We can keep the change entirely in arch/arm64 if we set init_mm.pgd to
init_pg_dir before we call early_fixmap_init() in kaslr_early_init() and
setup_arch(). You already switch it back in paging_init().
> diff --git a/arch/arm64/mm/mmu.c b/arch/arm64/mm/mmu.c
> index 2dbb2c9f1ec1..a3b5f1dffb84 100644
> --- a/arch/arm64/mm/mmu.c
> +++ b/arch/arm64/mm/mmu.c
> @@ -628,34 +628,14 @@ static void __init map_kernel(pgd_t *pgdp)
> */
> void __init paging_init(void)
> {
> - phys_addr_t pgd_phys = early_pgtable_alloc();
> - pgd_t *pgdp = pgd_set_fixmap(pgd_phys);
> -
> - map_kernel(pgdp);
> - map_mem(pgdp);
> -
> /*
> - * We want to reuse the original swapper_pg_dir so we don't have to
> - * communicate the new address to non-coherent secondaries in
> - * secondary_entry, and so cpu_switch_mm can generate the address with
> - * adrp+add rather than a load from some global variable.
> - *
> - * To do this we need to go via a temporary pgd.
> + * Setup final page tables in swapper_pg_dir.
> */
> - cpu_replace_ttbr1(__va(pgd_phys));
> - memcpy(swapper_pg_dir, pgdp, PGD_SIZE);
> - cpu_replace_ttbr1(lm_alias(swapper_pg_dir));
> + map_kernel(swapper_pg_dir);
> + map_mem(swapper_pg_dir);
>
> - pgd_clear_fixmap();
> - memblock_free(pgd_phys, PAGE_SIZE);
> -
> - /*
> - * We only reuse the PGD from the swapper_pg_dir, not the pud + pmd
> - * allocated with it.
> - */
> - memblock_free(__pa_symbol(swapper_pg_dir) + PAGE_SIZE,
> - __pa_symbol(swapper_pg_end) - __pa_symbol(swapper_pg_dir)
> - - PAGE_SIZE);
> + cpu_replace_ttbr1(lm_alias(swapper_pg_dir));
> + init_mm.pgd = swapper_pg_dir;
> }
This is difficult to follow because this patch is doing too much.
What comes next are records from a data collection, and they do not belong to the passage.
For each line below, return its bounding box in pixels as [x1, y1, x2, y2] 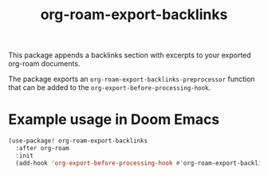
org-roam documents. [8, 59, 81, 68]
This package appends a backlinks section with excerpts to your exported [8, 50, 251, 60]
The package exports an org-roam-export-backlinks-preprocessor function [8, 74, 255, 84]
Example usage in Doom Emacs [8, 111, 220, 129]
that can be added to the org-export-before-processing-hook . [8, 83, 211, 92]
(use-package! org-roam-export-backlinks [8, 137, 148, 145]
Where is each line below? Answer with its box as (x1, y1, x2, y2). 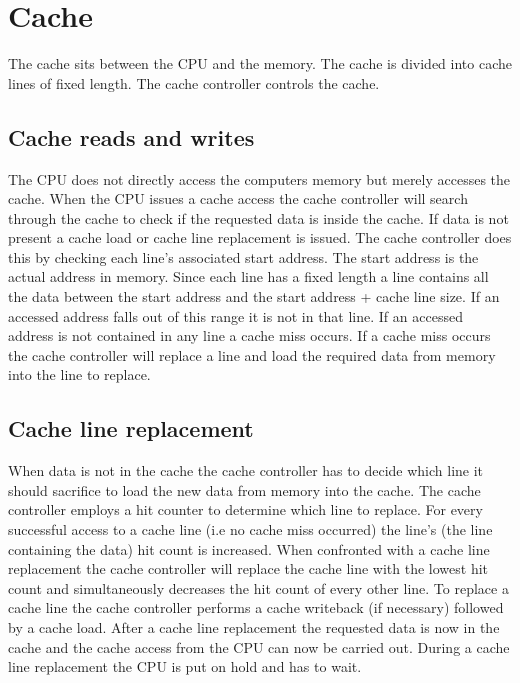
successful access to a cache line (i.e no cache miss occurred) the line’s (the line (8, 519, 493, 540)
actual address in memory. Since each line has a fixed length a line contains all (8, 266, 489, 287)
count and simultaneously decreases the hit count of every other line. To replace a (8, 577, 509, 598)
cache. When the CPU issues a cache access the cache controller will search (8, 188, 468, 209)
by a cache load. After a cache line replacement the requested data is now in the (8, 617, 500, 637)
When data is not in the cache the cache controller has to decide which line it (8, 460, 484, 481)
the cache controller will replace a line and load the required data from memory (8, 344, 496, 365)
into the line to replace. (8, 364, 151, 385)
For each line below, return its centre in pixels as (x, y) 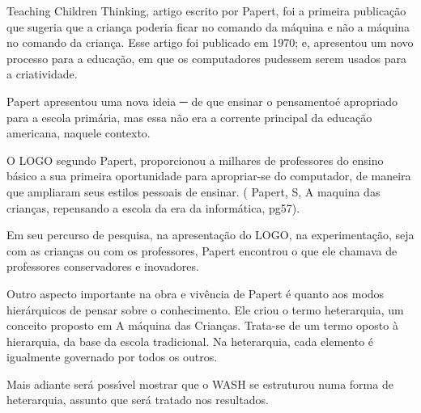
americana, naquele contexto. (79, 133)
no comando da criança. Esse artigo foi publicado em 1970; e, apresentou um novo (210, 42)
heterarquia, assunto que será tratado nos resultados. (138, 400)
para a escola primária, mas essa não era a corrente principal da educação (189, 117)
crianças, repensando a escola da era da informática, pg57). (153, 207)
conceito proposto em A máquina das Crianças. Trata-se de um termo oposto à (202, 325)
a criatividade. (42, 74)
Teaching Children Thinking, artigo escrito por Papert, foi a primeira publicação (206, 11)
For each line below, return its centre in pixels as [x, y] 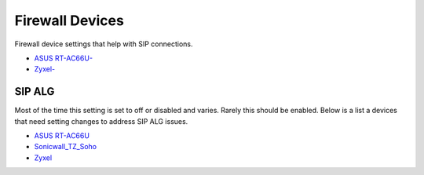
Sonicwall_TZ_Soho [66, 147]
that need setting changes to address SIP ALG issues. [101, 121]
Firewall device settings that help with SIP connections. [104, 44]
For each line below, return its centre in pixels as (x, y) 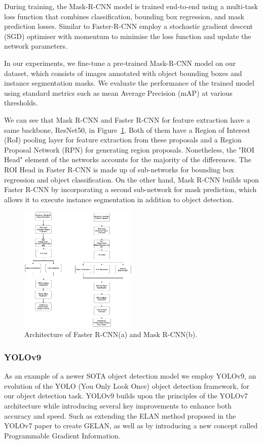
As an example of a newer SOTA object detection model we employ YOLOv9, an (130, 376)
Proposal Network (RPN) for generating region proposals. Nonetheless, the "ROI (129, 149)
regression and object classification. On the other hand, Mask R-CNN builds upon (131, 179)
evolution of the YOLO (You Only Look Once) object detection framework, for (127, 385)
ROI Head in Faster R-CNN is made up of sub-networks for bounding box (119, 169)
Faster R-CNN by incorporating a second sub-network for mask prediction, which (130, 189)
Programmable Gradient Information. (62, 435)
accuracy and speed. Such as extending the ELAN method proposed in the (120, 415)
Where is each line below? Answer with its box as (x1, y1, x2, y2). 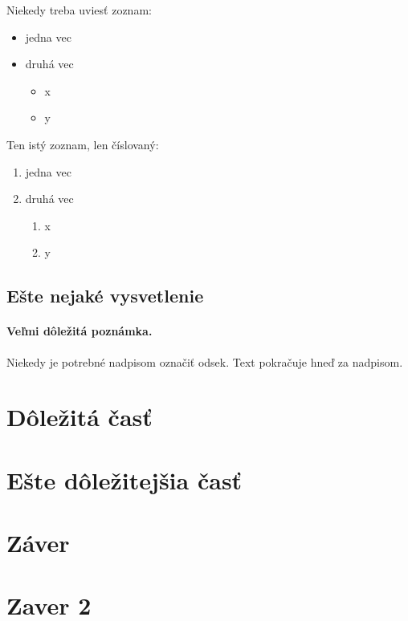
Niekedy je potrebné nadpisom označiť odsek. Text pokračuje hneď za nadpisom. (6, 353, 403, 370)
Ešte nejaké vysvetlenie (6, 283, 204, 308)
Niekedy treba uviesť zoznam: (6, 2, 152, 18)
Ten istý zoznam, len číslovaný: (6, 136, 159, 152)
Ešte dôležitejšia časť (6, 463, 243, 496)
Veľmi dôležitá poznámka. (6, 323, 153, 339)
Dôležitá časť (6, 400, 153, 433)
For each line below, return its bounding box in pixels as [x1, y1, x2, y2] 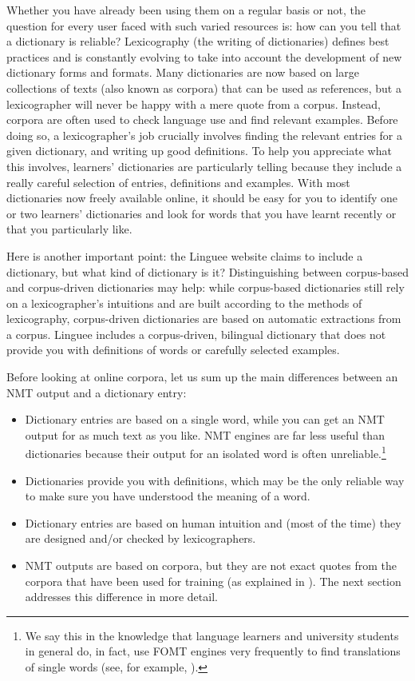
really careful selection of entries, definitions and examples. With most [6, 173, 350, 190]
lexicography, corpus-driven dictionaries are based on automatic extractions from [6, 310, 401, 327]
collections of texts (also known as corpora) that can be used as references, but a [6, 79, 401, 96]
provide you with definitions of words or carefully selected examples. [6, 341, 340, 358]
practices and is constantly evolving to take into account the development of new [6, 48, 402, 65]
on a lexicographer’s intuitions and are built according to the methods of [6, 294, 362, 311]
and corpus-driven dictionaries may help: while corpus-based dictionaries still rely [6, 279, 405, 296]
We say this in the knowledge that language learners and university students [25, 627, 399, 643]
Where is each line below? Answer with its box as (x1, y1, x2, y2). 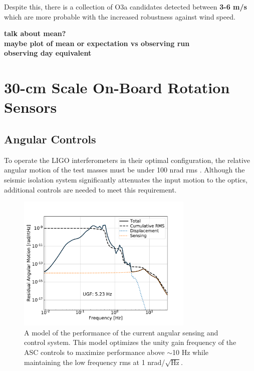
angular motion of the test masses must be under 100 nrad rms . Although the (4, 164, 245, 175)
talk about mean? (4, 28, 66, 39)
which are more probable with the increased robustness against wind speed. (4, 11, 235, 22)
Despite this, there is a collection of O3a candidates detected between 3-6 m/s (4, 2, 247, 12)
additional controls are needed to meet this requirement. (4, 184, 177, 195)
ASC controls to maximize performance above (24, 347, 165, 357)
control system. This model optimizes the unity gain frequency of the (24, 337, 236, 347)
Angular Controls (4, 131, 96, 146)
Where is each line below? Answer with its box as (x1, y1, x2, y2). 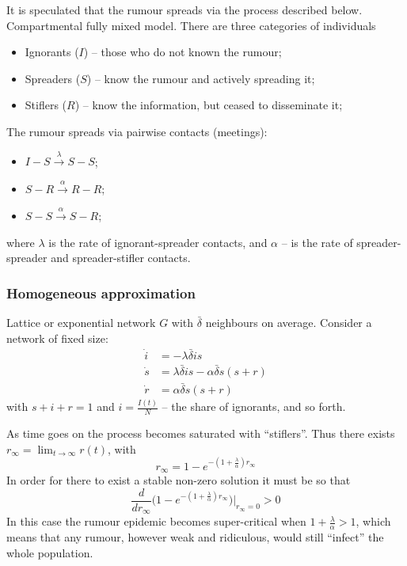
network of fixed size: (6, 329, 108, 346)
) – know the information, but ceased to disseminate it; (74, 97, 343, 113)
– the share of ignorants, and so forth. (162, 398, 346, 415)
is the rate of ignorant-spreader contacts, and (48, 234, 268, 250)
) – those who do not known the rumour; (83, 44, 282, 60)
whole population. (6, 544, 93, 560)
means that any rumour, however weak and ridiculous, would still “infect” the (6, 529, 384, 545)
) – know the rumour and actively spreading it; (86, 70, 315, 86)
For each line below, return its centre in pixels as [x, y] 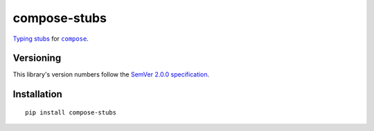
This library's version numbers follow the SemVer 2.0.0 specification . [111, 74]
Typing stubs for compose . [51, 39]
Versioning [37, 58]
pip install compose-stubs [71, 112]
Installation [37, 94]
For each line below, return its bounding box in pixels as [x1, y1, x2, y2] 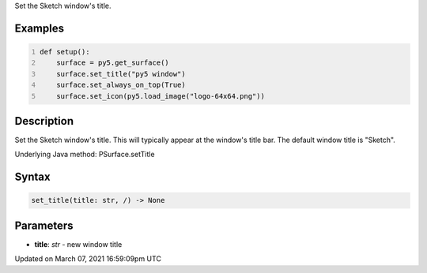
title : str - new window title [34, 239, 123, 249]
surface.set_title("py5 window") [56, 69, 186, 78]
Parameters [14, 219, 74, 232]
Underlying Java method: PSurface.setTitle [14, 150, 155, 159]
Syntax [14, 170, 51, 184]
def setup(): [40, 47, 90, 56]
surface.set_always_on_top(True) [56, 80, 186, 90]
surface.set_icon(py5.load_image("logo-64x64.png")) [56, 92, 265, 100]
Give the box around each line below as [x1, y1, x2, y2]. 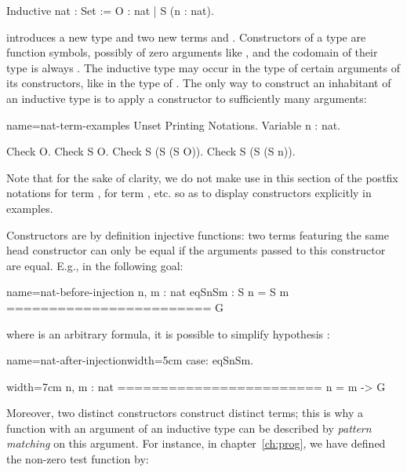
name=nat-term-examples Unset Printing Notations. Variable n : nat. [6, 116, 341, 133]
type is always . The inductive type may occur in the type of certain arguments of [6, 59, 400, 75]
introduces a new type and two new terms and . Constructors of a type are [6, 28, 366, 45]
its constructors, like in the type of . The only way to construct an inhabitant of [6, 75, 391, 91]
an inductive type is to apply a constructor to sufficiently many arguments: [6, 90, 367, 106]
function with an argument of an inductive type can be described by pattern [6, 419, 372, 436]
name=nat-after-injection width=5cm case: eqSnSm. [6, 352, 254, 368]
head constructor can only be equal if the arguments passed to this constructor [6, 242, 386, 258]
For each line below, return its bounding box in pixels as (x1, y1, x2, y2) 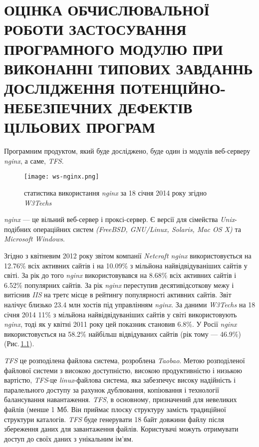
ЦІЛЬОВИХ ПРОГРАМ (4, 117, 156, 137)
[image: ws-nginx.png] (24, 173, 99, 181)
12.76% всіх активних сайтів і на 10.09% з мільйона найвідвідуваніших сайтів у (4, 260, 248, 270)
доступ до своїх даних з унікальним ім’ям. (4, 433, 134, 444)
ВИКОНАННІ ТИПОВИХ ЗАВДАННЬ (4, 58, 253, 78)
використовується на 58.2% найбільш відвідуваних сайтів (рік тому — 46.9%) (4, 328, 241, 339)
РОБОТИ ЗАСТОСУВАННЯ (4, 19, 187, 39)
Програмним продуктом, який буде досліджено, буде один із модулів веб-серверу (4, 146, 251, 156)
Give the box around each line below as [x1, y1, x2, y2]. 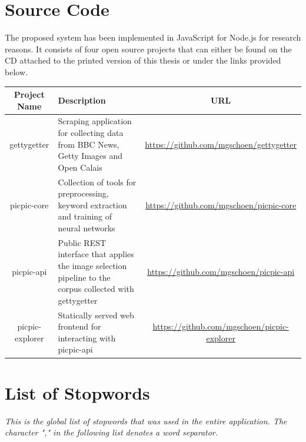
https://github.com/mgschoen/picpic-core [145, 198, 297, 211]
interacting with [58, 331, 116, 344]
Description [58, 94, 106, 106]
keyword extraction [58, 198, 127, 211]
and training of [58, 210, 112, 222]
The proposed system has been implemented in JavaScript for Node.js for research [5, 31, 301, 44]
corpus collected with [58, 283, 134, 295]
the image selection [58, 260, 127, 272]
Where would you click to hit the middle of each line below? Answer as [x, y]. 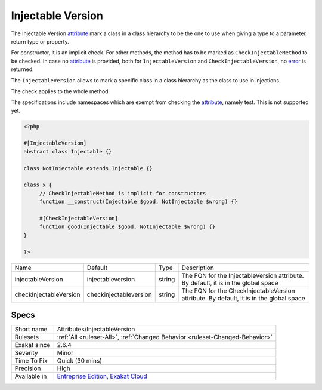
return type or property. [40, 41]
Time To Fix [31, 361]
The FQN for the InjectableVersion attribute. [243, 275]
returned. [22, 69]
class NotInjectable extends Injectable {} [88, 168]
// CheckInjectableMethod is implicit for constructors [123, 193]
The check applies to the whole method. [61, 91]
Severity [26, 353]

I think you
could break it into four:
1. Create init_pg_dir, its linker-script changes and boiler-plate
clearing/cleaning/invalidating in head.S. Nothing will use it yet.
2. Make enable_mmu() take the physical address of the ttbr1 page as an argument.
3. Switch head.S to create page tables in init_pg_dir, and trim paging_init as
above.
4. Changes to the linker script and paging_init() to make swapper_pg_dir smaller
so we don't need to memblock_free() it.
This way the page table generation changes and the
boiler-plate-setup/final-cleanup are in separate patches.
Thanks,
James